# Two more!!!!



## lgdpt (Jun 3, 2009)

So I just had a call from a CTTC rep asking if I can house 2 more adult females!!! How cool is that? Shelly is going to have sisters. The rep said this has been a very strange year with LOTS of females turned in. I couldnt be more excited.

I have a large yard so 3 wont be a problem...(this is only half the yard)







and I just made another house so they have plenty of room....


----------



## Yvonne G (Jun 3, 2009)

How lucky you are! Be sure to send us some pictures when you get the two ladies.

Yvonne


----------



## Meg90 (Jun 3, 2009)

Stunning! Yes, be sure to post pictures! I wish I had someone calling ME offering me tortoises! Ahhhh someday! I'll have to move so its a possibility (in WI atm)

Lucky ladies who get to live there!


----------



## lgdpt (Jun 3, 2009)

Oh will get pics ASAP. I will want to show them off! Any good ideas on names? I have a few ideas, but Im not set on anything.


----------



## Candy (Jun 3, 2009)

Very nice yard and I love what you have built for them. Very talented.


----------



## Meg90 (Jun 3, 2009)

I've always loved the name Ingrid. And it was a toss up between Anouk and Anya for my little greek. (I went with Anouk )


----------



## lgdpt (Jun 3, 2009)

Ha, thank you. Its the second one I made and it only took about 3 hours. The first one was harder because I had to really measure it out and guess a lot. With this one I just used the first as my model.

Those are very cool names.


----------



## Stazz (Jun 3, 2009)

Karma and Bamboo  Sorry, random I know.

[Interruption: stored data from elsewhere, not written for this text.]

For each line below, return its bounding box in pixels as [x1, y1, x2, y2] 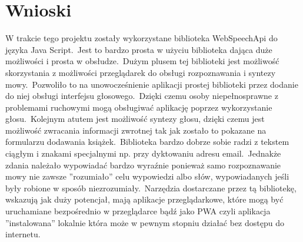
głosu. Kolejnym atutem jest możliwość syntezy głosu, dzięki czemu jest [5, 112, 265, 125]
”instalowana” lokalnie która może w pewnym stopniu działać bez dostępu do [5, 216, 284, 228]
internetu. [5, 228, 41, 240]
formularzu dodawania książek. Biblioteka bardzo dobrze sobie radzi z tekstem [5, 135, 289, 148]
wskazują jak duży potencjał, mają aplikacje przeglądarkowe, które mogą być [5, 193, 284, 205]
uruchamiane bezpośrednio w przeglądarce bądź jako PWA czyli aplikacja [5, 205, 271, 217]
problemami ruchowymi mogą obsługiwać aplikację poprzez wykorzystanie [5, 101, 272, 113]
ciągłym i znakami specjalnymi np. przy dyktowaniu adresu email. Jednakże [5, 147, 281, 160]
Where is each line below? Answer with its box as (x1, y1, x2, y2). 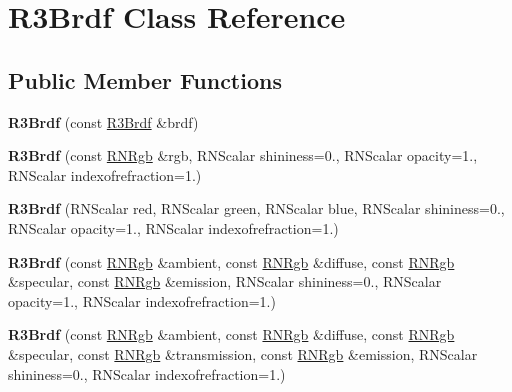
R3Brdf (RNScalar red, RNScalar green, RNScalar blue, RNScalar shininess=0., (8, 198, 505, 219)
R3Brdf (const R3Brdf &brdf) (8, 111, 199, 132)
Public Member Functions (8, 64, 282, 95)
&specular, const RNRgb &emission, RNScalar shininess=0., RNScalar (8, 271, 442, 292)
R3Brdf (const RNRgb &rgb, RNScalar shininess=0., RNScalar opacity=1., (8, 145, 478, 166)
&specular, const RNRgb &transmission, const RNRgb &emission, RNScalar (8, 343, 478, 364)
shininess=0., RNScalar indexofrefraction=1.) (8, 363, 286, 384)

I'll think of names, I love thinking of names


----------



## lgdpt (Jun 4, 2009)

Those are fun names too.... I really like bamboo.

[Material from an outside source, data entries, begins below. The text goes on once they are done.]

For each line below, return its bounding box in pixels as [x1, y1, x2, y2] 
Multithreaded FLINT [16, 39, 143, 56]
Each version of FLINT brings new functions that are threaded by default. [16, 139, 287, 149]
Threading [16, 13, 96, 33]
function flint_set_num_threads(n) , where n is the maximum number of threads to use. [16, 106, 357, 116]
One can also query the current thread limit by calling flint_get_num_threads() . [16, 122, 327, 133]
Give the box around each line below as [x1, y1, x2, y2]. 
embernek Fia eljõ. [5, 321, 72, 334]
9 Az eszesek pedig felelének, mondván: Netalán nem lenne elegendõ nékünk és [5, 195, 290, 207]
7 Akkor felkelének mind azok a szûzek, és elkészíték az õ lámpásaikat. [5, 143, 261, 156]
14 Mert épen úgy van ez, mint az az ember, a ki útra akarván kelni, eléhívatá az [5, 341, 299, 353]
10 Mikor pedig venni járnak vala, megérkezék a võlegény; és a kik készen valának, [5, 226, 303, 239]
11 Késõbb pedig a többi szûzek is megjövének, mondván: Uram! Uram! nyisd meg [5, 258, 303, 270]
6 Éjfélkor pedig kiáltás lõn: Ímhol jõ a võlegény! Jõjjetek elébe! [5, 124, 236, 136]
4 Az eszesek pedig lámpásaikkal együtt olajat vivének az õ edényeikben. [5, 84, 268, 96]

I was kinda thinking of names in a pair, since Im getting them together. Like.....

Roxy and Foxy

or

Laverne and Shirley


----------



## Yvonne G (Jun 4, 2009)

lgdpt said:


> Oh will get pics ASAP. I will want to show them off! Any good ideas on names? I have a few ideas, but Im not set on anything.

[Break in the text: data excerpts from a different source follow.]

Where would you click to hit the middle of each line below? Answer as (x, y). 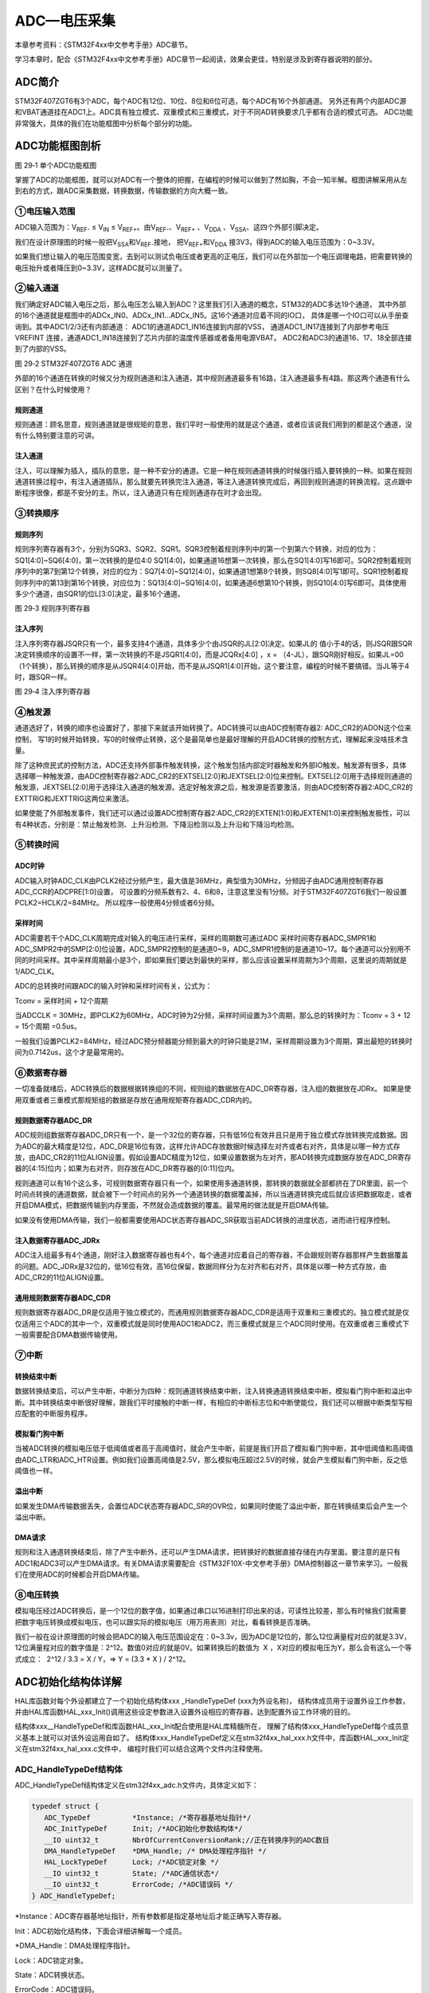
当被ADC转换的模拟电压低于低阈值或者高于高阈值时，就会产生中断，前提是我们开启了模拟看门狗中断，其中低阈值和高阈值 (214, 1449)
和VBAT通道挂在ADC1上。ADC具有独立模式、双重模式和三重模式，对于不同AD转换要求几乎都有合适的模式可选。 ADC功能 (214, 112)
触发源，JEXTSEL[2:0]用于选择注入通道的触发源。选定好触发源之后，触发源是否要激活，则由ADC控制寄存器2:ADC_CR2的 (214, 787)
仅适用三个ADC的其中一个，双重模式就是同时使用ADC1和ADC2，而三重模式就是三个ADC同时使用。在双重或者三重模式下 (212, 1323)
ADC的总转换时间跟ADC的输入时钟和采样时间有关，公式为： (113, 986)
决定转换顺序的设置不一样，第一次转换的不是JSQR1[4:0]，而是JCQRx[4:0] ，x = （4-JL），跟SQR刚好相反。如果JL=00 (209, 655)
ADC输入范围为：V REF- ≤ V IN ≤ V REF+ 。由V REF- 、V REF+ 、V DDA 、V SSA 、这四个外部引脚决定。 (169, 228)
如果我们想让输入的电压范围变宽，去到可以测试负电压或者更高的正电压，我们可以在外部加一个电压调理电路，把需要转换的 (213, 257)

You're probably too young to know of the Andrew Sisters. They were a singing trio in the '40's. One of them was named Maxine, another LaVerne and the third was Patty. Those would be cute names for your three girls, who you could refer to collectively as the Andrew Sisters!

Yvonne


----------



## lgdpt (Jun 4, 2009)

That is a good idea, buy we are set with Shelly. My daughter is two and she LOVES Shelly. It would confuse her to change her name.


----------



## dmmj (Jun 4, 2009)

I am very very bad at choosing names, my DT is named "tank" because he plows over everything in his way like a tank. my russians are named stoli, boris , and natashya, my sulculta is named little tank even though one day he will outgrow that name, and I have to many RES to name all of them, lol. I do like shelly though.


----------



## lgdpt (Jun 4, 2009)

Thank you, its tough for me to pick girl names. Tank is PERFECT for a male. I would steal that one for sure.


----------



## Yvonne G (Jun 4, 2009)

As far as skin color is concerned, I doubt there is an answer. I've never seen anything written about it. I have noticed that there seem to be two different colored desert tortoises, though, those who are grey, and they are grey all over; and those who are more brown, and those have different shades of tan/brown on their carapace. I've always wondered if there were differences between the Sonoran desert tortoises and the Mojave desert tortoises.

Yvonne


----------



## lgdpt (Jun 5, 2009)

Thank you Yvonne, I figured there wasnt an easy answer. I was wondering if it could be an adaptation to the environment. Those torts from a colder area get the darker skin....to absorb heat. Those from a hotter environment get the light brown skin.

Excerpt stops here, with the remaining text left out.